### [Goal of the exercise]
Beginning at the line that contains "Last updated Nov 11, 2024", reproduce the entries below exactly, ending with the line that contains "alma-mater, the Royal Academy.". Omit each picture.
--- Task data Enclosed Below ---
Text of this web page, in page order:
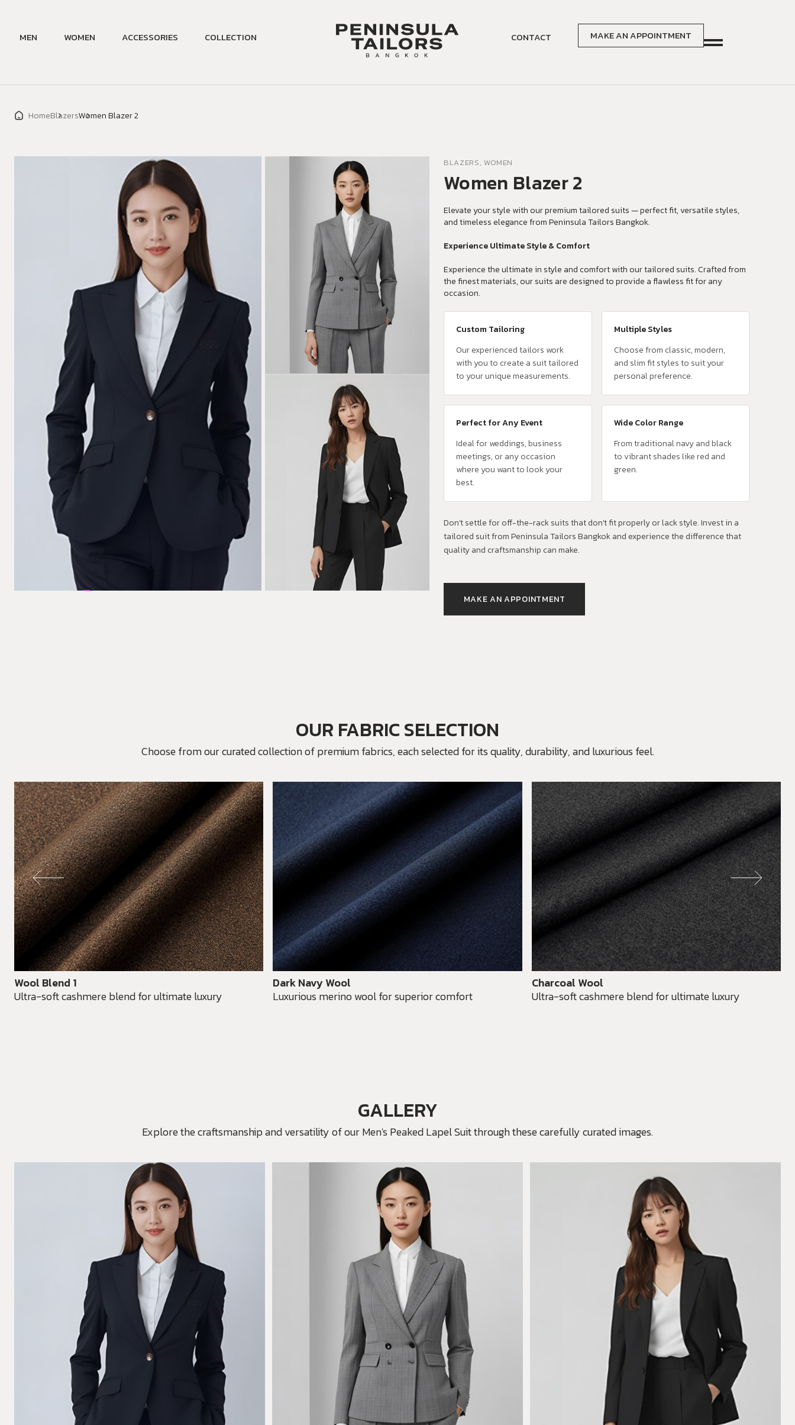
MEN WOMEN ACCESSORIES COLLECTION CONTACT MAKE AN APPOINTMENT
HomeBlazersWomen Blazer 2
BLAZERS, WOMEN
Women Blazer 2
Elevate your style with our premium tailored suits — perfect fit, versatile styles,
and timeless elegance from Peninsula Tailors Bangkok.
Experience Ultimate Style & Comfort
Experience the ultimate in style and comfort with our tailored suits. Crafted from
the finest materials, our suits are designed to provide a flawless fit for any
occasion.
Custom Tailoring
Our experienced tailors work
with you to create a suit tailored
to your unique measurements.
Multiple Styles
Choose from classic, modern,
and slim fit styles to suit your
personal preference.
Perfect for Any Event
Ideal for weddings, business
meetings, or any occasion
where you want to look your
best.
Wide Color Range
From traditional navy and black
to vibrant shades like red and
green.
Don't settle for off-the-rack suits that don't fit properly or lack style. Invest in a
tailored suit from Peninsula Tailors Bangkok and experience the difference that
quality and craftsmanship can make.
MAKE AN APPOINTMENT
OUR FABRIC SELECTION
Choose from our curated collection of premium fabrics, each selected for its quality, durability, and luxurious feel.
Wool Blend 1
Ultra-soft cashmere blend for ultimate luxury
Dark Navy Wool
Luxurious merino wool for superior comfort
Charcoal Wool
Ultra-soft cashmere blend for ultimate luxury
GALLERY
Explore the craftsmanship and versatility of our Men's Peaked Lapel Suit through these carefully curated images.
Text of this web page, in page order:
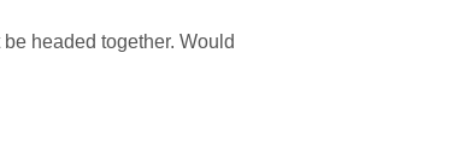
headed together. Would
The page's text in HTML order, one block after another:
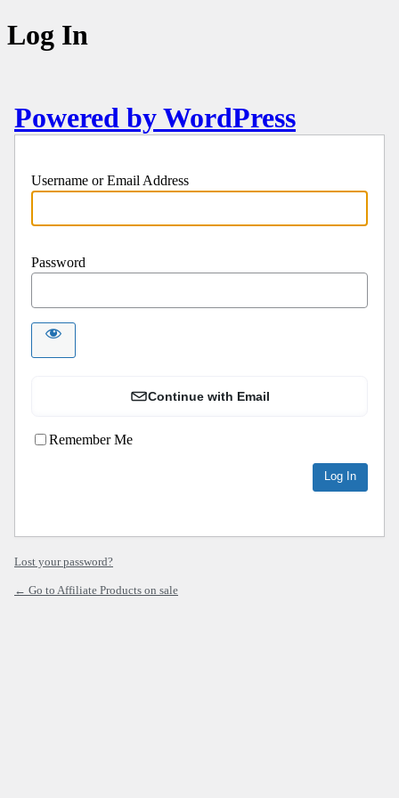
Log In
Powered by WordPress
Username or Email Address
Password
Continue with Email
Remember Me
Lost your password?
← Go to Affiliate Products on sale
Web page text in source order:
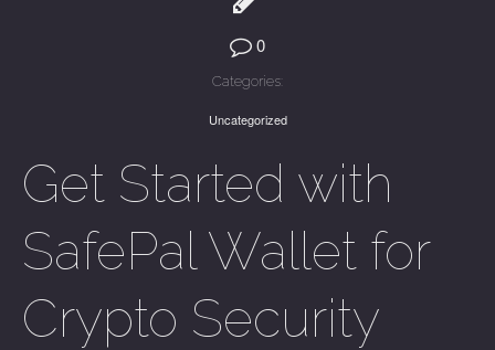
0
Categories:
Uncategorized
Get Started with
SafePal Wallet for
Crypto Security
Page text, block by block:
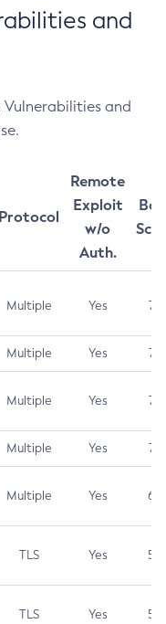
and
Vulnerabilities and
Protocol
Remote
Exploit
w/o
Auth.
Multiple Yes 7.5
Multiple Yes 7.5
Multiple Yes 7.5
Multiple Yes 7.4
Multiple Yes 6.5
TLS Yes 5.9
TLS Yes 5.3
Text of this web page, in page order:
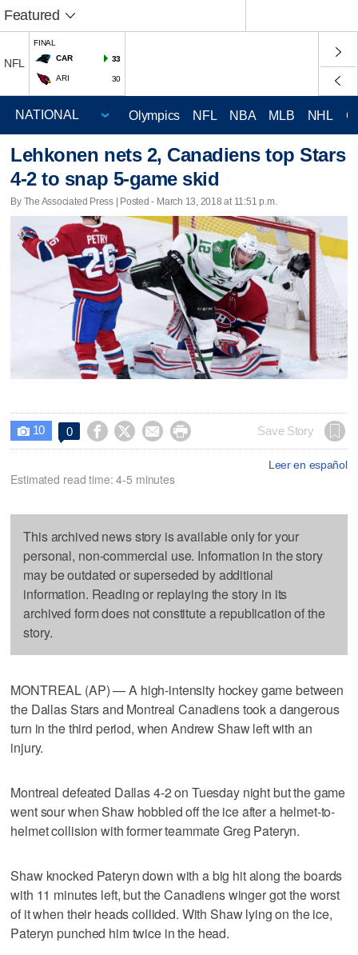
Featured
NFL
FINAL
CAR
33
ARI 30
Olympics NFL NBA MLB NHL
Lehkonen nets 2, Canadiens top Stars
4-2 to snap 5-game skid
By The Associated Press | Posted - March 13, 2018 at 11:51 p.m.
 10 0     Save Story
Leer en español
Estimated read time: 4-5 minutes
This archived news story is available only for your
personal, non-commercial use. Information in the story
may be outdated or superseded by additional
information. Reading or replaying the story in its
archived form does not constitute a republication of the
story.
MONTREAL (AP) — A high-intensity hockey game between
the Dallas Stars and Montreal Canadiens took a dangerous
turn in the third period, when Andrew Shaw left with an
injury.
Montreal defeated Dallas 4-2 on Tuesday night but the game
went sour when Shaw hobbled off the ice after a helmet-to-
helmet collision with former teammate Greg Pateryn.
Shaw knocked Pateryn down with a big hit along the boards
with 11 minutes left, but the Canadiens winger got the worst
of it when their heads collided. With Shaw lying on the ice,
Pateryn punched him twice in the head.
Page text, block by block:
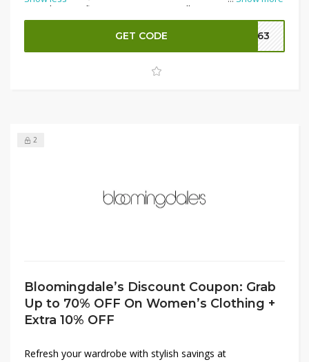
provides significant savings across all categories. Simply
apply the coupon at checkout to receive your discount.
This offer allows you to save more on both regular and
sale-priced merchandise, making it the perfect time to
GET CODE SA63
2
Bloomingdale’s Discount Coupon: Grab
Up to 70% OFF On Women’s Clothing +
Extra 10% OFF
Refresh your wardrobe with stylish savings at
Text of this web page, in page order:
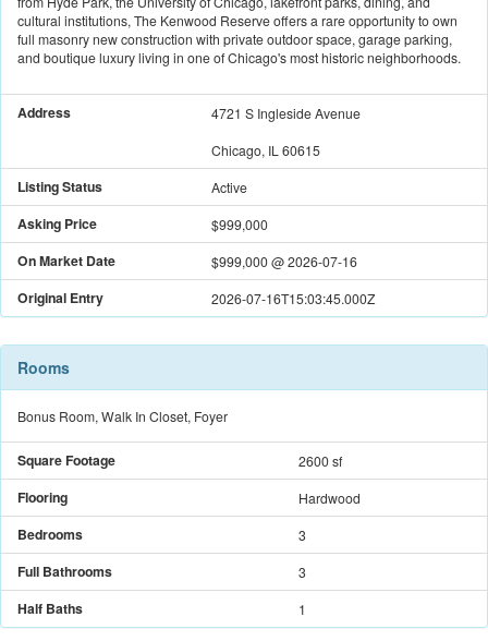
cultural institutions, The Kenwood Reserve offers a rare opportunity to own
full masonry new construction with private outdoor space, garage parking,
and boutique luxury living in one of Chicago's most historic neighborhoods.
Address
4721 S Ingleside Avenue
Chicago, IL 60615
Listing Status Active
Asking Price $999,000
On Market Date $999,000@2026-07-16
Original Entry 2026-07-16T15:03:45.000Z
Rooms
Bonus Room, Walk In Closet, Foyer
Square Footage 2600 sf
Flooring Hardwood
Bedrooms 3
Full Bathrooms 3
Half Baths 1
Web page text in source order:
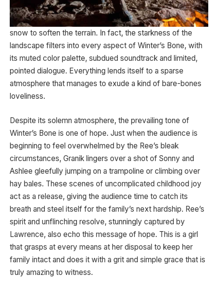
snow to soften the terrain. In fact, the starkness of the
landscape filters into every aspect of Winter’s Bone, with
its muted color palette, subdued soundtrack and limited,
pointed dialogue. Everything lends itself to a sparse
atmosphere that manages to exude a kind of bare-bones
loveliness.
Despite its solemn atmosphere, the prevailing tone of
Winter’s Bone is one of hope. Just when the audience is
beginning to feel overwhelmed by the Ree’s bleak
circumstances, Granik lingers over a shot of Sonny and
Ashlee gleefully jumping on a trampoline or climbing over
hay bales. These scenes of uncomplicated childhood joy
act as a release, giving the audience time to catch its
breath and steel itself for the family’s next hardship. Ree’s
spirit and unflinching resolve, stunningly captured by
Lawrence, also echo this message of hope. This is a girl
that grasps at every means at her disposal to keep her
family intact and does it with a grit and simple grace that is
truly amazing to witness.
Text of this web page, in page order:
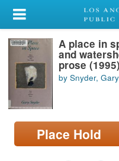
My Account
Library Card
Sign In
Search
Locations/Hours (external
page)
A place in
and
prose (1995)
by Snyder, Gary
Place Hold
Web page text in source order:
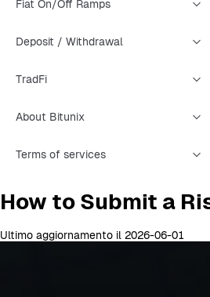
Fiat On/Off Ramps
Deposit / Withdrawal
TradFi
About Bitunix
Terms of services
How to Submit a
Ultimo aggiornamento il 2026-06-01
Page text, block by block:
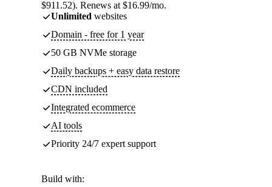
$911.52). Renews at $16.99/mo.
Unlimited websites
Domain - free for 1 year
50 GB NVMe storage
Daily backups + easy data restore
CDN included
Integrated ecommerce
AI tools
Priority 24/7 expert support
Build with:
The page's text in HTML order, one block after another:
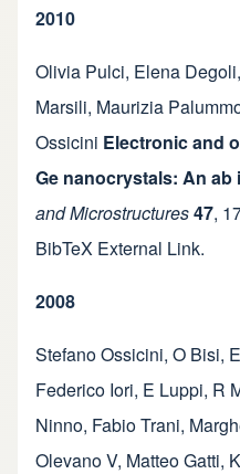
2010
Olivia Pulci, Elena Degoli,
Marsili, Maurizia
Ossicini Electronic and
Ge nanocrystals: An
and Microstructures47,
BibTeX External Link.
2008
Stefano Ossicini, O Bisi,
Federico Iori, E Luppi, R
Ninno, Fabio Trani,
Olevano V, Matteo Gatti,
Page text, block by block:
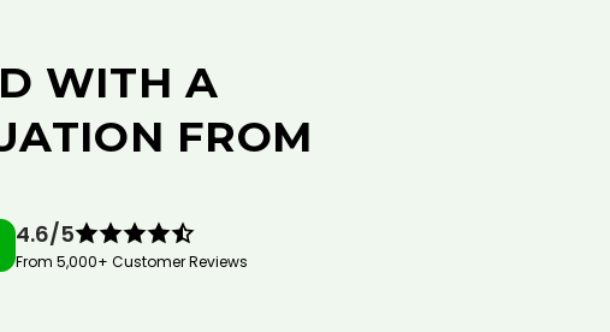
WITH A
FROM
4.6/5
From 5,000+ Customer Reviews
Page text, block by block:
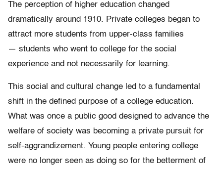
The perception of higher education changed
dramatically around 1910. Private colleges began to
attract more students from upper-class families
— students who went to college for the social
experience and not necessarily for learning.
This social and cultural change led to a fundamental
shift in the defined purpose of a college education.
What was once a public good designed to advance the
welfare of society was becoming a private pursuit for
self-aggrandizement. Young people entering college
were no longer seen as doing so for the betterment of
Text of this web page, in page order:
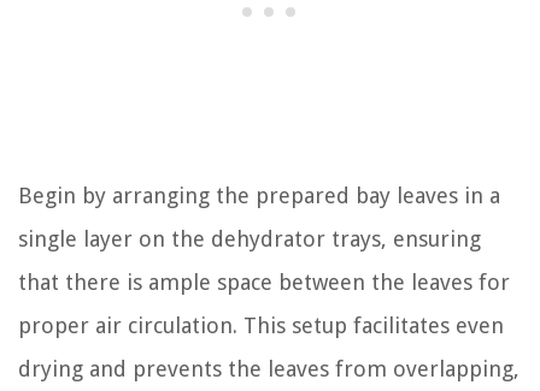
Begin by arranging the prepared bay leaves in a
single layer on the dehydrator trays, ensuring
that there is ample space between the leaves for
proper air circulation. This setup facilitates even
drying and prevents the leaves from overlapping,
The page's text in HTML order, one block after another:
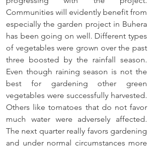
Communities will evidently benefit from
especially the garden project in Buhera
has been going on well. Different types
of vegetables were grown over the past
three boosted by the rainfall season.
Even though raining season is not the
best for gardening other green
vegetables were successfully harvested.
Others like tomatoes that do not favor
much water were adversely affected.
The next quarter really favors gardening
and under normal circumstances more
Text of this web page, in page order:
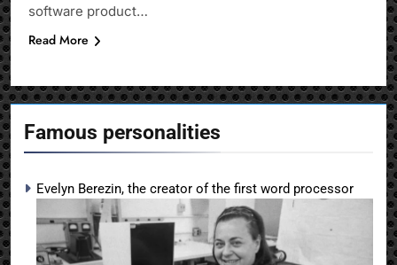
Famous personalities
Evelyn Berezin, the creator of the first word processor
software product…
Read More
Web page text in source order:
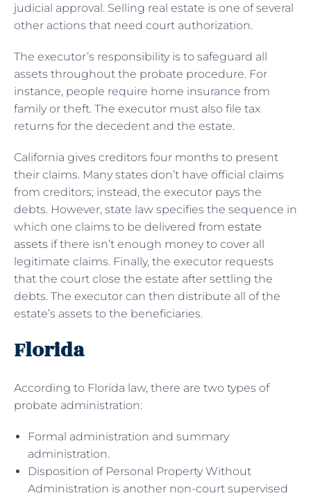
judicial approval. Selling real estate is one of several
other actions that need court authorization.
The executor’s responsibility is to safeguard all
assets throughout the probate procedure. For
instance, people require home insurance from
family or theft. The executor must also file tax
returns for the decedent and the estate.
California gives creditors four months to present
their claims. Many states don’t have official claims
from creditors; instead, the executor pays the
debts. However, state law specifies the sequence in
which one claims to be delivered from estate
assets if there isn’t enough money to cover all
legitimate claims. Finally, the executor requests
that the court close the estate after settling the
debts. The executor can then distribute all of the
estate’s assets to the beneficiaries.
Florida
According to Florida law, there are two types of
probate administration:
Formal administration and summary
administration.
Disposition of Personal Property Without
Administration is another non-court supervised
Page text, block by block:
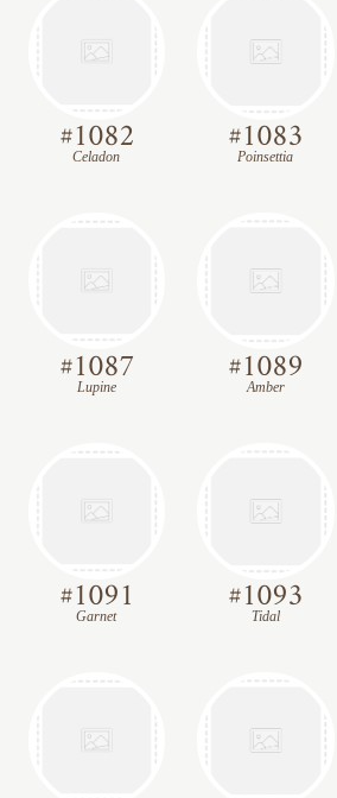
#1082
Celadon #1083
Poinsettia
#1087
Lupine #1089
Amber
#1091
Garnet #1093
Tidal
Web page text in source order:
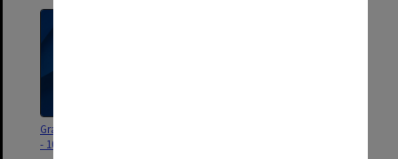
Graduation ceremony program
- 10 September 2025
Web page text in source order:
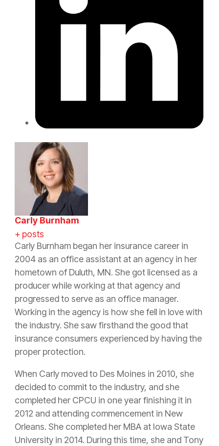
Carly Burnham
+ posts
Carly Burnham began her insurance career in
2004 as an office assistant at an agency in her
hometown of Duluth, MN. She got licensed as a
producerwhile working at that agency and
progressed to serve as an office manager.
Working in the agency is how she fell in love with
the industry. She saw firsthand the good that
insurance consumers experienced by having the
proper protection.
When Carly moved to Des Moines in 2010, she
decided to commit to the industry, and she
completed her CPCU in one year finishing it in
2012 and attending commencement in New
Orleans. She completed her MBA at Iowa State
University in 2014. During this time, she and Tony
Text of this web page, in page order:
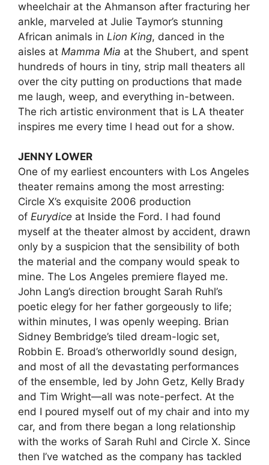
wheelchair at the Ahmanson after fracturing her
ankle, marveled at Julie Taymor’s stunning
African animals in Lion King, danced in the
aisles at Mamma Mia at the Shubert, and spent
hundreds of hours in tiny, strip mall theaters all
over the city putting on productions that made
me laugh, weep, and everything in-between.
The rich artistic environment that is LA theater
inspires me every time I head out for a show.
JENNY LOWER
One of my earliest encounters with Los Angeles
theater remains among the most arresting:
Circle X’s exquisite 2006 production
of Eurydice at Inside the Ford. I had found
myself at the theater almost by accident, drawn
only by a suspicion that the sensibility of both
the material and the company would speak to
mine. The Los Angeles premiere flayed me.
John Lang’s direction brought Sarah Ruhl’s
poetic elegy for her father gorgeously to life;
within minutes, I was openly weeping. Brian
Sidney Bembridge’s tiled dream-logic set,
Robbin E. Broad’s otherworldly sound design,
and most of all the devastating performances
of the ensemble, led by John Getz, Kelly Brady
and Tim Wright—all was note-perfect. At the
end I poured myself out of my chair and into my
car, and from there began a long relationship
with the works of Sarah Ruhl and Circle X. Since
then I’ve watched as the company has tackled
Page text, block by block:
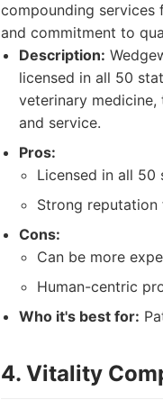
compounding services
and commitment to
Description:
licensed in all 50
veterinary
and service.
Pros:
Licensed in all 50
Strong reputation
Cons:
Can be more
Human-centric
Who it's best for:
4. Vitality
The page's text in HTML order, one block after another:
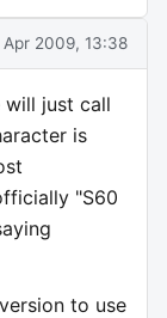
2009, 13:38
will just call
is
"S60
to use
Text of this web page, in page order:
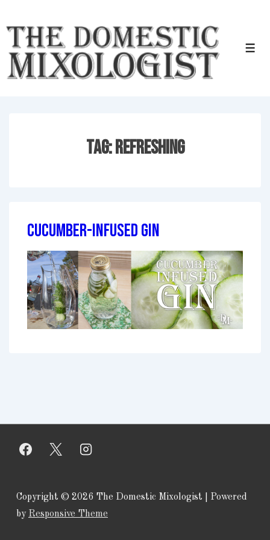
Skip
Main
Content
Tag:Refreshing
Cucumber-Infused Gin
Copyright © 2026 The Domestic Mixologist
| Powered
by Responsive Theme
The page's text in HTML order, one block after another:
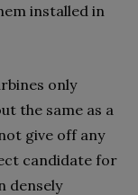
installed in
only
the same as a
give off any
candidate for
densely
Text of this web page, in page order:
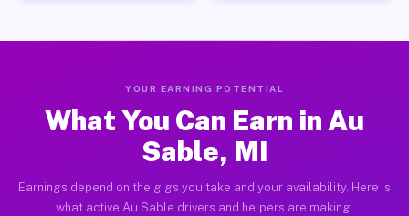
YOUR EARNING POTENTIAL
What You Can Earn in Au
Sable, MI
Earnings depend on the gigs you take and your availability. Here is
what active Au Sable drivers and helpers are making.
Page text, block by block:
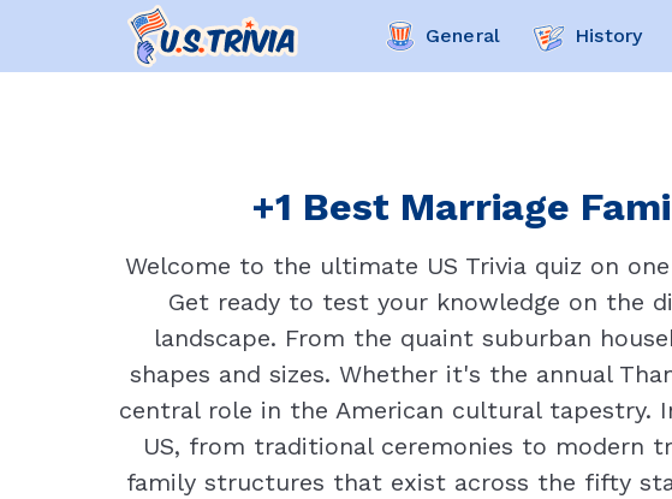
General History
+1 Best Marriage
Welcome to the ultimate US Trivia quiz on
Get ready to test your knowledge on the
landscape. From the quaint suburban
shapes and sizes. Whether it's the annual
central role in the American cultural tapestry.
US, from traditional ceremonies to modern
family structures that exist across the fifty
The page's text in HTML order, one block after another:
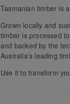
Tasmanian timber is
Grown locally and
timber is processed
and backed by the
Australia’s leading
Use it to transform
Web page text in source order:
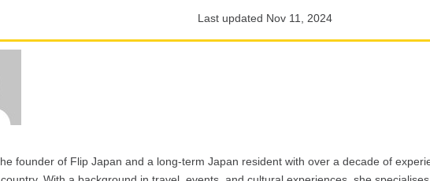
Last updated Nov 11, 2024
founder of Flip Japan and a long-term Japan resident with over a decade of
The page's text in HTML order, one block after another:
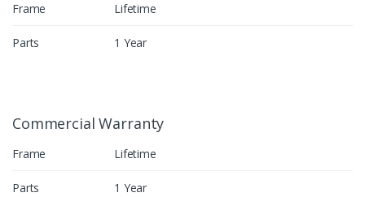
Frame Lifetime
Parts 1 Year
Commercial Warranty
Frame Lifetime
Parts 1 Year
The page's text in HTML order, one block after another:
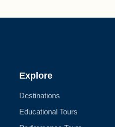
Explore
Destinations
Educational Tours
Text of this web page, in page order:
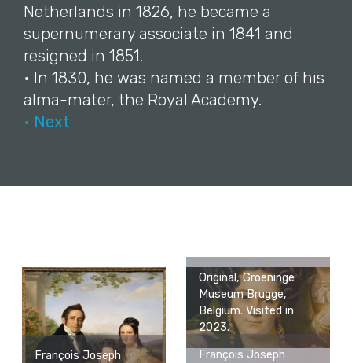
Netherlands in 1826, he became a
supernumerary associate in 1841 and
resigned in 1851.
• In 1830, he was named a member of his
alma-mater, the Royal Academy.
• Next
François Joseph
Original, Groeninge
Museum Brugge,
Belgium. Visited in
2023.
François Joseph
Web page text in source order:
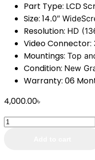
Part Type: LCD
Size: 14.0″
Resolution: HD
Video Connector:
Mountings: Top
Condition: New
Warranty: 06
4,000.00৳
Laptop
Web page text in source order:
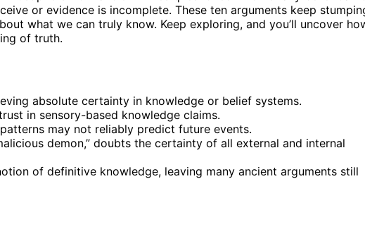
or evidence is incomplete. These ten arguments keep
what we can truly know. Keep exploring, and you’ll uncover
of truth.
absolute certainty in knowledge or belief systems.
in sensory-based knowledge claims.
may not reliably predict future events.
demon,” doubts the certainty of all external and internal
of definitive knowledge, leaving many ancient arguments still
--- End of Enclosed Task data ---
### [Output of the exercise]
Last updated Nov 11, 2024
founder of Flip Japan and a long-term Japan resident with over a decade of
The page's text in HTML order, one block after another:
Frame Lifetime
Parts 1 Year
Commercial Warranty
Frame Lifetime
Parts 1 Year
The page's text in HTML order, one block after another:
Explore
Destinations
Educational Tours
Text of this web page, in page order:
Netherlands in 1826, he became a
supernumerary associate in 1841 and
resigned in 1851.
• In 1830, he was named a member of his
alma-mater, the Royal Academy.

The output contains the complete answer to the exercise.